There's no reason why the lack of a hotclock would result in more schedulers. You just need to double the ALU width from Vec8 to Vec16 - in fact, that's already what it looks like to the scheduler.
It is already at Vec16 in Fermi. NVidia would need to go to physical vec32 ALUs.
Logically, the vector ALUs are basically vec32 anyway, as this is the warp size and one instruction is always executed for 32 elements (the issue just takes two cycles).
But yes, this allows to double the ALU count (so just the normal increase comes on top of it) without a disproportionate increase of schedulers (I've written about that possibility in the
3DC forum). In fact, if they do that (going to vec32 ALUs), it is sure they will lose the hotclock (or the schedulers will run at that clock too).
So would you agree that NVIDIA's proposed register file cache would solve most of these issues for real-world workloads? While in a way it's obviously orthogonal to what we're discussing and there might (or might not) still be real advantages to having a more AMD-like scheduler/RF, this would make it significantly less important for several reasons.
If you think about it, a register file cache may make less sense for a single register file for several vecALUs or it would need to be bigger or the scheduler needs to apply some bias so that instructions from the same warp are preferentially issued to a certain vecALU. The reasoning is simple: If an instruction from a warp gets issued to one of the vecALUs and the next instruction to another one, the regfile cache will be basically useless. That means instructions from one warp has to be issued to the same vector ALU anyway. But if you do that, you can just bind the vecALU to one scheduler and embed the regfile into it (embed a small regfile to each vecALU lane), i.e. replace the regfile cache in each ALU lane with the regfile itself.
Somehow this regfile cache is neither fish nor fowl in my opinion. It may bring some improvements, but it appears to me a bit like stopping after going half of the way.
If you want a more GCN-like scheduler the really big question to ask is this: how do you issue multiple loads in parallel as early as possible while needing their results as late as possible? A register scoreboard provides an elegant 'perfect' solution to the problem (obviously limited in practice by how many instructions you can keep waiting). AMD's VLIW clauses are less effective and less elegant.
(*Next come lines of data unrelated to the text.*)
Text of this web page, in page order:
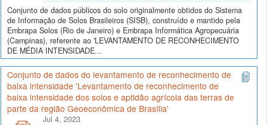
Conjunto de dados públicos do solo originalmente obtidos do Sistema
de Informação de Solos Brasileiros (SISB), construído e mantido pela
Embrapa Solos (Rio de Janeiro) e Embrapa Informática Agropecuária
(Campinas), referente ao 'LEVANTAMENTO DE RECONHECIMENTO
DE MÉDIA INTENSIDADE...
Conjunto de dados do levantamento de reconhecimento de
baixa intensidade 'Levantamento de reconhecimento de
baixa intensidade dos solos e aptidão agrícola das terras de
parte da região Geoeconômica de Brasília'
Jul 4, 2023
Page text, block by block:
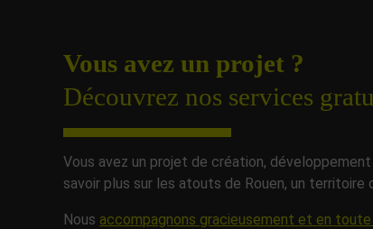
Vous avez un projet ?
Découvrez nos services
Vous avez un projet de création,
savoir plus sur les atouts de Rouen, un
Nous accompagnons gracieusement et en

I think with the typical code run on GPUs it is currently often easier to run a few threads more to cover long latencies. Fermi's scoreboarding isn't buying them much in this respect (especially as data dependencies are basically known at compile time). The main advantage in my opinion is that they have a single entity managing all dependencies, while in case of GCN there are several spots, each handling only one particular area. That makes the scoreboarding conceptually simpler, but also more expensive to implement (even with the small window of only 4 instructions in flight per warp).
GCN uses a very smart trick you very nicely described in
one of your posts back in July. I think it's a very good solution - not theoretically as 'perfect' as a register scoreboard but pretty close and clearly less expensive in hardware. NVIDIA could theoretically do something like this as well but I honestly don't see it happening, especially not for Kepler.
I don't see it either. In the 3DC forum post linked above I already clarified that a Kepler SM
may show an apparent similarity to GCN in some aspects, but that it will be just cursory. It will probably work entirely different in main aspects. After all, my statement with the GCN clone (I posted "I'm almost inclined to think that Kepler will look
somewhat similar to GCN!" and a runaway smiley [emphasis added]) was just some kind of a bait.